Продолжая недоумевать, Сережа вытащил из кармана лиловый томик Надсона в скороходовском издании.
– Все верно. – Щелкнув серебряным замочком маленькой шелковой сумочки, девушка вынула и показала Сереже сложенный вчетверо листок чистой бумаги. – Идемте! Не спешите слишком явно. Возьмите меня под руку. У той скамейки ненадолго сядем.
Приноравливаясь к мелкому шагу девушки, Сережа пошел неторопливой, прогуливающейся походкой, почти открыто рассматривая обращенное к нему в три четверти лицо. Незнакомка оказалась старше, чем по первому впечатлению: ее чрезмерно узкое, с японскими глазами и острыми скулами бескровное лицо было тронуто у рта и век сеткой еле обозначенных усталых морщинок. Это придавало лицу отпечаток какой-то трагической, беззащитной хрупкости.

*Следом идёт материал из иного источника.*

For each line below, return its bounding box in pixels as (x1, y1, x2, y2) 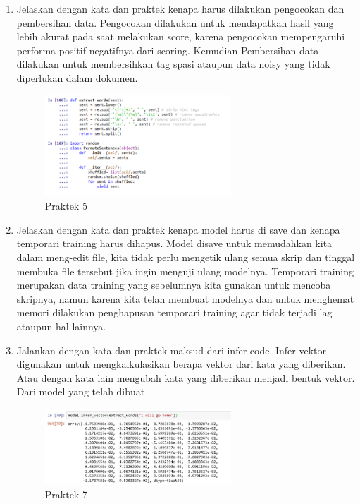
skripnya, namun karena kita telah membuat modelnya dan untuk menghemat (16, 291, 354, 306)
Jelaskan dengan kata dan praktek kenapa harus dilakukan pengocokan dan (16, 1, 345, 16)
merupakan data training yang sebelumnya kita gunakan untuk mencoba (16, 277, 331, 292)
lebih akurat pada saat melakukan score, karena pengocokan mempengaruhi (16, 29, 345, 44)
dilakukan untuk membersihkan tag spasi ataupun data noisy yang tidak (16, 56, 330, 71)
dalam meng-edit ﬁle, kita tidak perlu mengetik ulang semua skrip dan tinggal (16, 250, 355, 265)
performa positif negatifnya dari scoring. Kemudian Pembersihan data (16, 42, 319, 57)
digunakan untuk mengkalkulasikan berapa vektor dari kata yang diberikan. (16, 356, 346, 371)

Хрупкой и узкой казалась и лежавшая в Сережиной руке маленькая рука, украшенная тоже очень «не дневным» браслетом: сплошь уложенные пиропы образовывали обвившуюся вокруг руки змейку. Это был модерн в самом изысканном своем воплощении.
– Гранаты вовлекают в гибельные страсти всех, кроме Дев и Стрельцов, – перехватив Сережин взгляд, неожиданно произнесла девушка. – Чем сильней вовлекают, тем ярче горят. Но мне это безразлично. Это – подарок Артюра. Он сам это сказал, но все же подарил. Может быть – именно поэтому. Артюр – мой жених, который погиб в особняке Морозова в Трехсвятительском. Он был с Поповым.